Showing 2 changed files with 202 additions and 77 deletions.
diff --git a/cl/search/management/commands/import_harvard_pdfs.py b/cl/search/management/commands/import_harvard_pdfs.py
@@ -2,13 +2,14 @@
 import logging
 import os
 import tempfile
+import time
+from concurrent.futures import ThreadPoolExecutor, as_completed
 from typing import Any, Dict, Optional, Tuple
 
 import boto3
 from django.conf import settings
 from django.core.files.base import ContentFile
 from django.core.management.base import BaseCommand
-from tqdm import tqdm
 
 from cl.lib.storage import HarvardPDFStorage
 from cl.search.models import OpinionCluster
@@ -32,6 +33,11 @@ def add_arguments(self, parser):
             type=str,
             help="Specific reporter to process (e.g., 'A.2d')",
         )
+        parser.add_argument(
+            "--start-from-reporter",
+            type=str,
+            help="Process starting from this reporter (e.g., 'A.2d')",
+        )
         parser.add_argument(
             "--resume",
             action="store_true",
@@ -51,6 +57,12 @@ def add_arguments(self, parser):
             help="Directory for reading crosswalk files",
             required=True,
         )
+        parser.add_argument(
+            "--max-workers",
+            type=int,
+            default=2,
+            help="The maximum number of concurrent processes to use.",
+        )
 
     def handle(self, *args: Any, **options: Any) -> None:
         """Handle the command execution.
@@ -64,16 +76,26 @@ def handle(self, *args: Any, **options: Any) -> None:
             logger.setLevel(logging.DEBUG)
 
         self.dry_run = options["dry_run"]
+        self.resume = options["resume"]
+        self.reporter = options["reporter"]
         self.crosswalk_dir = options["crosswalk_dir"]
+        self.max_workers = options["max_workers"]
+        self.start_from_reporter = options["start_from_reporter"]
 
         if not os.path.exists(self.crosswalk_dir):
             logger.warning(
                 f"Crosswalk directory does not exist: {self.crosswalk_dir}"
             )
             return
 
+        if self.resume and self.start_from_reporter:
+            logger.warning(
+                f"You can't combine --resume and --start-from-reporter arguments."
+            )
+            return
+
         self.setup_s3_clients()
-        self.process_crosswalks(options["reporter"], options["resume"])
+        self.process_crosswalks(self.reporter, self.resume)
 
     def setup_s3_clients(self) -> None:
         """Initialize S3 client for accessing Harvard CAP R2.
@@ -99,8 +121,18 @@ def process_crosswalks(
         :return: None
         """
         logger.info(
-            f"Processing crosswalks.

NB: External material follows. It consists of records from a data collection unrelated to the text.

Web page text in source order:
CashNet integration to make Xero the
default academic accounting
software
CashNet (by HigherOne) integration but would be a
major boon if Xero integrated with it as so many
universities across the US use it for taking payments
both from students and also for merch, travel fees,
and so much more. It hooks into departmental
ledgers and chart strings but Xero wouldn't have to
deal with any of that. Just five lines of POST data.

Reporter: {specific_reporter}, Resume: {resume}"
+            f"Processing crosswalks. Specific reporter: {specific_reporter}, Resume: {self.resume}, Workers: {self.max_workers}"
         )
+        # Find all json files
+        reporters_files = sorted(os.listdir(self.crosswalk_dir))
+        reporters_files = [r for r in reporters_files if ".json" in r]
+
+        # Generate a list of reporters available
+        reporters = [
+            r.replace(".json", "").replace("_", ".").replace("..", ". ")

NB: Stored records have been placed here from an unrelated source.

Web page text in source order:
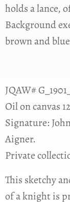
holds a lance,
Background
brown and
JQAW#
Oil on canvas
Signature:
Aigner.
Private
This sketchy
of a knight is
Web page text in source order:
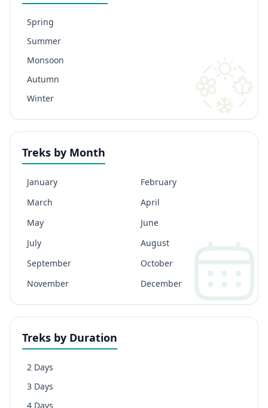
Spring
Summer
Monsoon
Autumn
Winter
Treks by Month
January
February
March
April
May
June
July
August
September
October
November
December
Treks by Duration
2 Days
3 Days
4 Days

+            for r in reporters_files
+        ]
+
         last_reporter_file = os.path.join(
             self.crosswalk_dir, "last_completed_reporter.txt"
         )
@@ -120,12 +152,36 @@ def process_crosswalks(
         else:
             last_completed_reporter = None
 
-        for filename in sorted(os.listdir(self.crosswalk_dir)):
+        if self.start_from_reporter:
+            if self.start_from_reporter not in reporters:
+                logger.error(
+                    f"Invalid reporter to start from: {self.start_from_reporter}. Valid options: {reporters}"
+                )
+                return
+            else:
+                reporter_item_index = reporters.index(self.start_from_reporter)
+                if reporter_item_index:
+                    # Update reporters and reporters files list
+                    reporters = reporters[reporter_item_index:]

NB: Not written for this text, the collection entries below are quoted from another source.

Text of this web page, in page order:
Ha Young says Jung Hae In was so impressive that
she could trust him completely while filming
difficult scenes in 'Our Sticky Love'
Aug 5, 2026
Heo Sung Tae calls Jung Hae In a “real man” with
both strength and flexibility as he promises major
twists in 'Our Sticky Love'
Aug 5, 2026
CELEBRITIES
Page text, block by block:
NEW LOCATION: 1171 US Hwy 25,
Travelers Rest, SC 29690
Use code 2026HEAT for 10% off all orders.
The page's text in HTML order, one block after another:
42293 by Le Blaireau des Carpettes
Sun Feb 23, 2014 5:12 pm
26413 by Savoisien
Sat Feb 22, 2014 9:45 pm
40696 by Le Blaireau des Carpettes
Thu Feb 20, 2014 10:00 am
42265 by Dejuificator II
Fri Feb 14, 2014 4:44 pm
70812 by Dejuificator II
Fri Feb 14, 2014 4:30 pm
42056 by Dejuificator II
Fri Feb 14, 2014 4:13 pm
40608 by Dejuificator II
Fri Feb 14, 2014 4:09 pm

+                    reporters_files = reporters_files[reporter_item_index:]
+                    self.start_from_reporter = None
+
+        for filename in reporters_files:
             if filename.endswith(".json"):
-                reporter = filename.replace("_", ".").rstrip(".json")
+                reporter = (
+                    filename.replace(".json", "")
+                    .replace("_", ".")
+                    .replace("..", ". ")
+                )
 
                 # Skip reporters until we reach the resume point
                 if resume and last_completed_reporter:
+                    if last_completed_reporter not in reporters:
+                        logger.error(
+                            f"Invalid last completed reporter: {last_completed_reporter}. Valid options: {reporters}"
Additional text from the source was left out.